Is December 2015 treating you right? I think it’s treating you right.
I turned 25 a couple days ago, and as I’m writing this, I’m really regretting the 15 drinks I had in one go that night. I’m still sliiiightly hungover, but it’s basically gone now that I’ve got some coffee and a few bottles of water in me. When you start drinking, don’t go this hard, ever. I swear you’re not impressing anyone, and you’re just fucking up your weekends. Getting blackout drunk isn’t as fun as your sheltered mind idealizes it to be. Stick to <9 drinks in a night. That’s a good balance between getting a serious buzz vs not being too too sick the next day (or the next couple days)
Yet for some reason, I still enjoy getting wasted while watching random shit on YouTube and Netflix. I need to cut this shit out and enjoy all that stuff sober. I always feel so damn sharp when I go without drinking, or without jerking off.
Get on nofap. Reclaiming power over your sexual energy is one of the best decisions you’ll ever make for your mental health, your spirit, and your results with the ladies. Holding and saving this sexual tension for real-life girls who’ll like you feels a million times better than wasting it thinking about girls who don’t care for you.
Don’t ever do drugs. Drugs are for losers. You already know you’re not a stoner in the slightest, nor will you ever be. But don’t be tempted by anything else. Keep your mind and your body sharp.
Stick to caffeine and cigarettes, man. Some of your best writing happens after a cup of coffee or a couple scoops of preworkout, and caffeine sure does make music sound better.

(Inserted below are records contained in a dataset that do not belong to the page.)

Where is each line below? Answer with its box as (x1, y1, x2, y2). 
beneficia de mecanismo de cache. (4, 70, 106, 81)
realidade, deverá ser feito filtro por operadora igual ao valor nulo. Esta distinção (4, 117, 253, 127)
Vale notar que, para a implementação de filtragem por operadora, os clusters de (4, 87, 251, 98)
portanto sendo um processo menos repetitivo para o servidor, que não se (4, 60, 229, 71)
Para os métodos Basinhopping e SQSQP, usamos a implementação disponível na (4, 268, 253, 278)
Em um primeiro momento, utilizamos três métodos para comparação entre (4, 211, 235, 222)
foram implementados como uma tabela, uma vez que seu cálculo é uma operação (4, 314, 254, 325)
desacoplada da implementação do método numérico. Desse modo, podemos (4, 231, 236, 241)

As for cigarettes, I’m not a pack-a-day sort of guy. Never have been. It’s been more like a few a day or a few a week this past year. But I imagine it’ll surprise you how much this habit DOESN’T fuck up your life. Sometimes, a good cigarette gets your brain firing on all cylinders. Don’t start just yet though. Your brain and body are fine without nicotine. They’re fine without caffeine. Wait till you have a business in the works before you get super into these stimulants.
Now, I suppose you’re wondering how your life goes in your early young adulthood, in your early 20s…

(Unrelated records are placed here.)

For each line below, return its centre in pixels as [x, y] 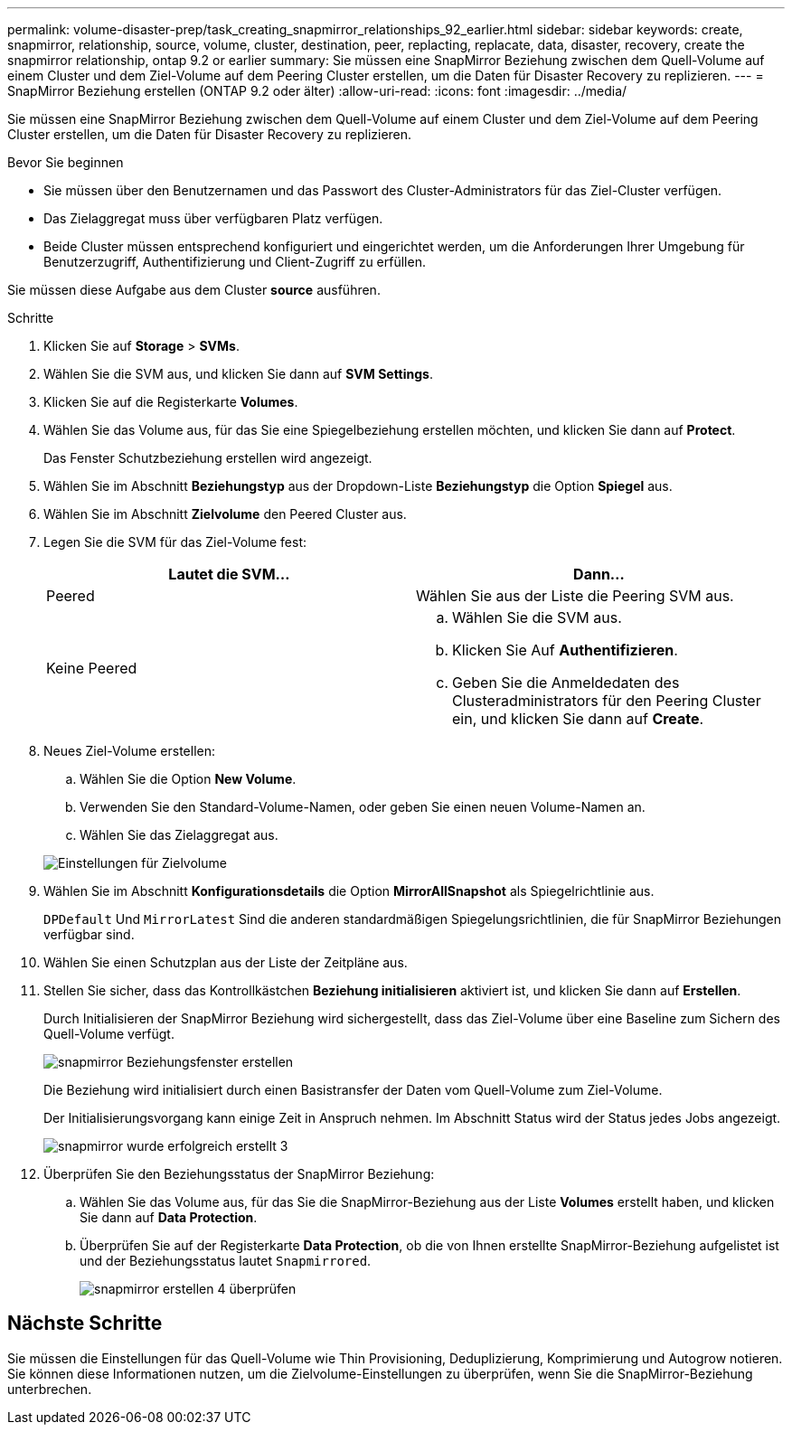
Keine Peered [92, 668]
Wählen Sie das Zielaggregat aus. [179, 835]
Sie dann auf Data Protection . [169, 1217]
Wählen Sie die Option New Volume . [188, 779]
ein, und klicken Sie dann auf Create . [578, 719]
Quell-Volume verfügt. [109, 1034]
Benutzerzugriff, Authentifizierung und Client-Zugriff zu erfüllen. [235, 262]
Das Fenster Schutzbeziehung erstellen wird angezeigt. [208, 458]

You befriend a lot of cats, which is obviously a plus.
You get a ton of real-life experience compared to how sheltered you are right now. Both pain and pleasure. A lot of pain and a lot of pleasure. You’ve got a lot of trials, losses, and wins ahead of you, and every one of them makes you wiser and stronger. I won’t spoil the deets though. Your life wouldn’t be so fun if you knew exactly what to expect from it.
As for your social life, just wait a year. You’re gonna make some friends you love and who teach you A FUCKTON, even if they suck sometimes, and you’re gonna get the party-boy lifestyle you’re idealizing, that you feel like you’re missing out on.
Appreciate where you are right now though. You have no idea how much love and respect I have for you, 18-year-old Ben Foth, even if you don’t feel like you deserve it. You’ve gone through some shit these last 5 years, you’ve been lonely, you’ve felt worthless and unseen. Right now, you don’t even know whether you’re getting into university.
And yet, you’re still a lover and a fighter. You’re going to school every day on barely any sleep, pulling 9-hour days with that and sports and the gym. You’re running a successful blog, and you’ll start an even more successful one this summer 😉
You’re making your last year of high school a memorable one. You might be in a shite emotional state this semester, feeling like life’s beating you down no matter how hard you work to get better, but next semester will be a better one. You’ll have more fun things to do, and you’ll get some good socializing in your classes.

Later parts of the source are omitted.